# NPN vs PNP



## jorgeroden (Feb 22, 2007)

Hay alguna forma de saber si un transistor es NPN o PNP si sólo se dispone de un simple polímetro.
Y saber qué terminales corresponden a la base, colector y emisor
Gracias


----------



## heli (Feb 22, 2007)

Si, esa pregunta me la hicieron a mí en una entrevista de trabajo!!!
Considera el transistor como como dos diodos, uno la unión EB, y otro la unión BC. Los diodos tienen en común la pata base del transistor.
Si el transistor es NPN la pata base corresponde al ánodo de los dos diodos. 
Si el transistor es PNP la pata base corresponde al cátodo de los dos diodos.
Para localizar la pata base se pone el tester en medida de diodos.

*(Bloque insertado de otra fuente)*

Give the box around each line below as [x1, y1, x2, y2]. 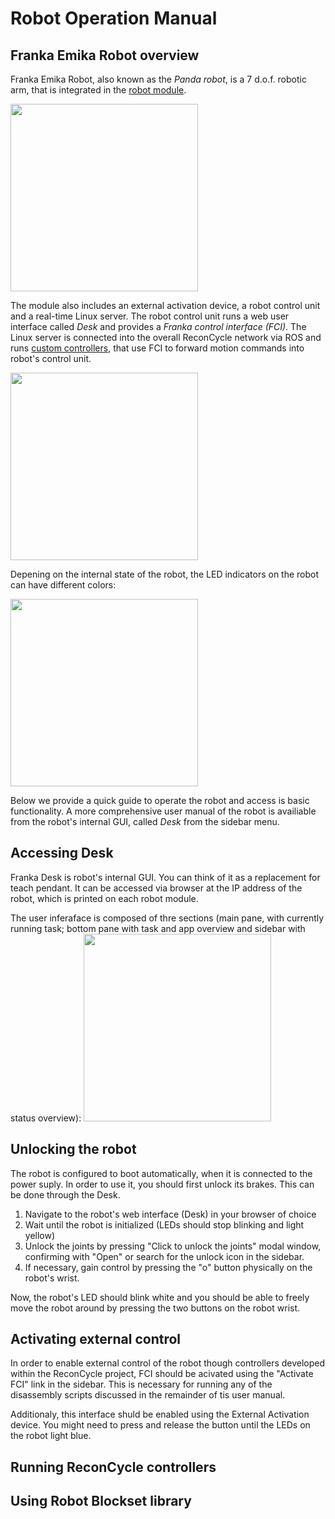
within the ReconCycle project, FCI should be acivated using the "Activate [10, 1368, 314, 1380]
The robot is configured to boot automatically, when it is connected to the [10, 1167, 313, 1179]
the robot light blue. [10, 1430, 92, 1442]
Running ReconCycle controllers [10, 1458, 217, 1476]
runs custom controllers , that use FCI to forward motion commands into [10, 342, 305, 354]
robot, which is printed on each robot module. [10, 892, 199, 904]
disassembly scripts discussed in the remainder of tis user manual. [10, 1389, 286, 1401]
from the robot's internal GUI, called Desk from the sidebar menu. [10, 816, 280, 827]
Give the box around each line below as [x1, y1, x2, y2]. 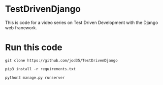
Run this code [5, 42, 63, 53]
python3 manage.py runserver [5, 75, 65, 80]
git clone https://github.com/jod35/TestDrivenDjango [5, 58, 118, 63]
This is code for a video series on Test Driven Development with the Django [5, 20, 159, 25]
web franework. [5, 24, 37, 30]
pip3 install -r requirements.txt [5, 66, 76, 71]
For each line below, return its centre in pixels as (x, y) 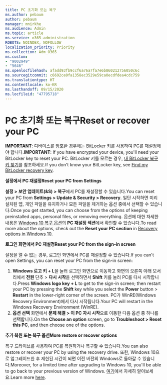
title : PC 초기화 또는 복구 (31, 10)
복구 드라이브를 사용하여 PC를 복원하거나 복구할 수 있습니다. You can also (77, 346)
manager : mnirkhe (23, 24)
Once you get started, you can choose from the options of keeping (79, 210)
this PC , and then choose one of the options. (58, 325)
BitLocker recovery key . (29, 170)
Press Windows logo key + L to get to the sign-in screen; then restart (89, 283)
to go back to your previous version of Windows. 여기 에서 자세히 (70, 371)
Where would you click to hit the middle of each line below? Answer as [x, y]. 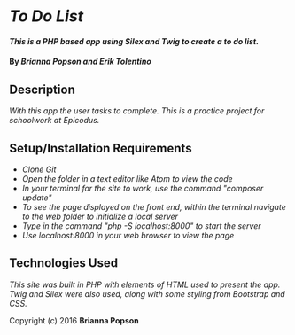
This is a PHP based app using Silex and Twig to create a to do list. [134, 41]
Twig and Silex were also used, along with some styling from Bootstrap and [147, 293]
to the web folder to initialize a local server [100, 216]
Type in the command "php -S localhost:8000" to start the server [141, 226]
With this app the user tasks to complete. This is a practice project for [137, 111]
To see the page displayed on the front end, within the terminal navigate [154, 207]
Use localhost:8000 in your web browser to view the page [128, 235]
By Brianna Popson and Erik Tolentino [81, 62]
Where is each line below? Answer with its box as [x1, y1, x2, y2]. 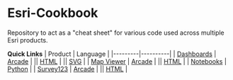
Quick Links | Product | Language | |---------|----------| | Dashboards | [7, 50, 217, 58]
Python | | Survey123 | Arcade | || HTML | [7, 64, 128, 73]
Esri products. [7, 35, 48, 44]
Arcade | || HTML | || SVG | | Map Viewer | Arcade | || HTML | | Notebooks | [7, 57, 227, 65]
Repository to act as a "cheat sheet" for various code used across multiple [7, 28, 225, 37]
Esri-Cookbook [7, 5, 98, 21]
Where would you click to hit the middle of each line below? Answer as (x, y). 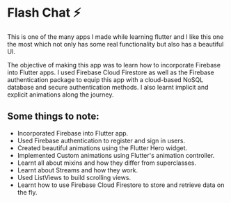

Se conecta una pata al azar a la punta + del tester. Se conecta la punta - a otra pata, si da continuidad se dibuja en un papel un diodo con el ánodo en la pata donde está la punta + el cátodo en la pata donde esté la punta -. Se repite el proceso con todas las combinaciones de patas y polaridades de las puntas, dibujando los diodos resultantes en un papel.
El resultado será como este:





Las combinaciones de posición de puntas y polaridades son 6, pero se encuentra el tipo de transistor y cual es la pata base antes. La unión Base-Colector suele dar menos resistencia (técnicamente es caída de tensión) que la unión Base-Emisor, aunque es una diferencia muy pequeña, puede servir para distinguir Emisor de Colector.
 PD: Me dieron el trabajo!!! (No es broma, fué así...)


----------



## jorgeroden (Feb 22, 2007)

pues seguro que no se equivocaron al darte el trabajo.
gracias de nuevo Heli


----------